她最璀璨闪耀的明星,与她冰释前嫌,这一刻以恋人的身份睡在她的枕侧。
还有比这更幸运的事吗?
也许是上天觉得她的人间太过寒凉,所以才将太阳放逐到她的身边,让这一秒的滚烫,烧尽她心底的冰墙。
晚安,温寻。
*
南溪月复飞后的第一趟航班,下午四点,飞上海。
地面准备结束后,南溪月在舱门前引导旅客有序登机。
“您好,欢迎登机。

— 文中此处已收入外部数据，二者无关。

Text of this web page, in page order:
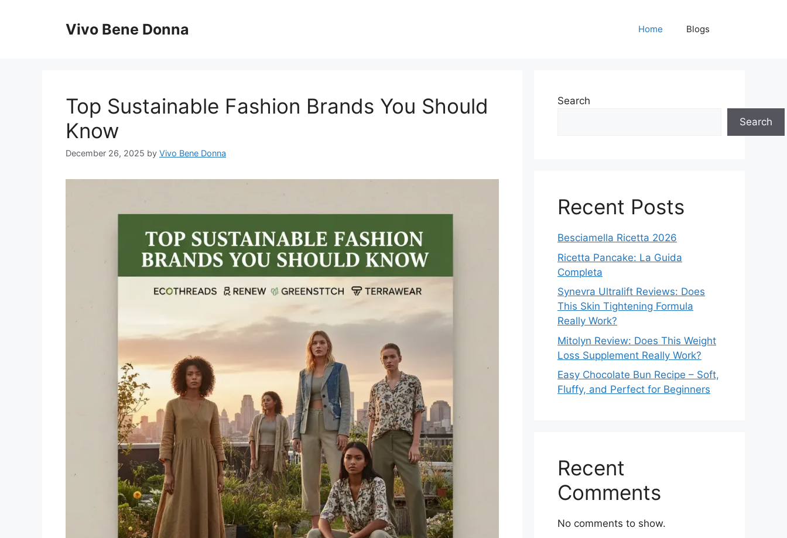
Vivo Bene Donna Home Blogs
Top Sustainable Fashion Brands You Should
Know
December 26, 2025 by Vivo Bene Donna
Search
Search
Recent Posts
Besciamella Ricetta 2026
Ricetta Pancake: La Guida
Completa
Synevra Ultralift Reviews: Does
This Skin Tightening Formula
Really Work?
Mitolyn Review: Does This Weight
Loss Supplement Really Work?
Easy Chocolate Bun Recipe – Soft,
Fluffy, and Perfect for Beginners
Recent
Comments
No comments to show.
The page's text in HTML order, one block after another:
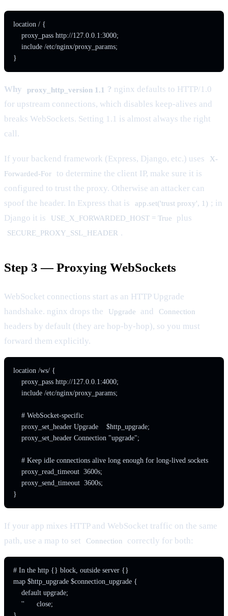
location / {
    proxy_pass http://127.0.0.1:3000;
    include /etc/nginx/proxy_params;
}
Why proxy_http_version 1.1 ? nginx defaults to HTTP/1.0
for upstream connections, which disables keep-alives and
breaks WebSockets. Setting 1.1 is almost always the right
call.
If your backend framework (Express, Django, etc.) uses
X-
Forwarded-For
to determine the client IP, make sure it is
configured to trust the proxy. Otherwise an attacker can
spoof the header. In Express that is
app.set('trust proxy', 1) ; in
Django it is
USE_X_FORWARDED_HOST = True plus
SECURE_PROXY_SSL_HEADER .
Step 3 — Proxying WebSockets
WebSocket connections start as an HTTP Upgrade
handshake. nginx drops the
Upgrade and Connection
headers by default (they are hop-by-hop), so you must
forward them explicitly.
location /ws/ {
    proxy_pass http://127.0.0.1:4000;
    include /etc/nginx/proxy_params;
    # WebSocket-specific
    proxy_set_header Upgrade    $http_upgrade;
    proxy_set_header Connection "upgrade";
    # Keep idle connections alive long enough for long-lived sockets
    proxy_read_timeout  3600s;
    proxy_send_timeout  3600s;
}
If your app mixes HTTP and WebSocket traffic on the same
path, use a map to set
Connection correctly for both:
# In the http {} block, outside server {}
map $http_upgrade $connection_upgrade {
    default upgrade;
    ''      close;
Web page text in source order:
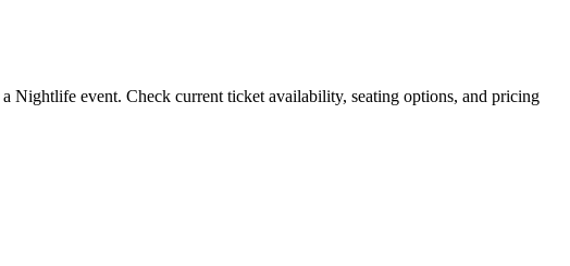
event. Check current ticket availability, seating options, and pricing
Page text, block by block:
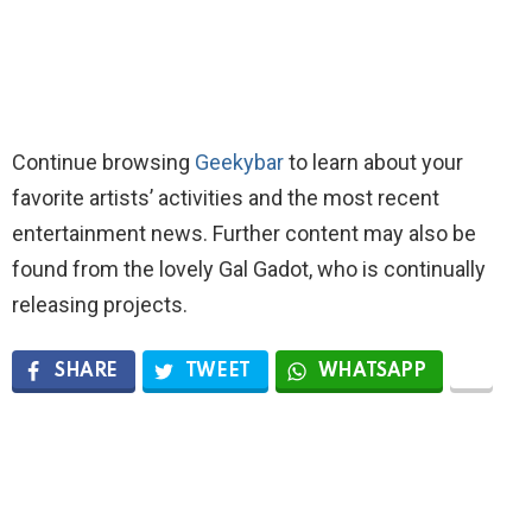
Continue browsing Geekybarto learn about your
favorite artists’ activities and the most recent
entertainment news. Further content may also be
found from the lovely Gal Gadot, who is continually
releasing projects.
SHARE TWEET WHATSAPP

”
看见陈泓生的一瞬间,南溪月神色平静,接过登机牌,引导他入座:“您的座位号在1C号,靠近过道。”
“真是不巧啊,”在自己位置坐下来后,陈泓生意味深长地笑道,“南小姐,我们又见面了。”
南溪月不动声色:“是啊,真巧。”
陈泓生正想再说点什么,下一秒,身侧的位置有人落座。
“真是不巧啊,”温寻转过头,微笑着开口,“陈总,我们又见面了。”
陈泓生的笑容僵硬在脸上。
他正了正衣冠,淡定地说:“没想到今天会在飞机上偶遇温总,还真是罕见啊。”
“第一次确实罕见,不过陈先生如果相信因果,我想很快还会有第二次,第三次……就算坐这里的人不是我,也会是我的助理。就像不久之前,就算发声的人不是你的妻子,也还有被你骚扰过的空乘。”
陈泓生怒极反笑:“看来温总是故意要跟我过不去了?”
温寻笑了笑:“忘了告诉陈总,平时我出行都习惯携带录音笔,如果陈总有什么想要说的话,我也可以替您记录下来,告知公众。”
陈泓生顿时脸色铁青。
由于温寻就坐在旁边,陈泓生这一程异常的规矩,一直到下飞机,都没主动喊过南溪月。
晚上南溪月在虹桥机场附近的酒店过夜,温寻索性也在酒店开了间房,只不过订的是顶楼的豪华套间。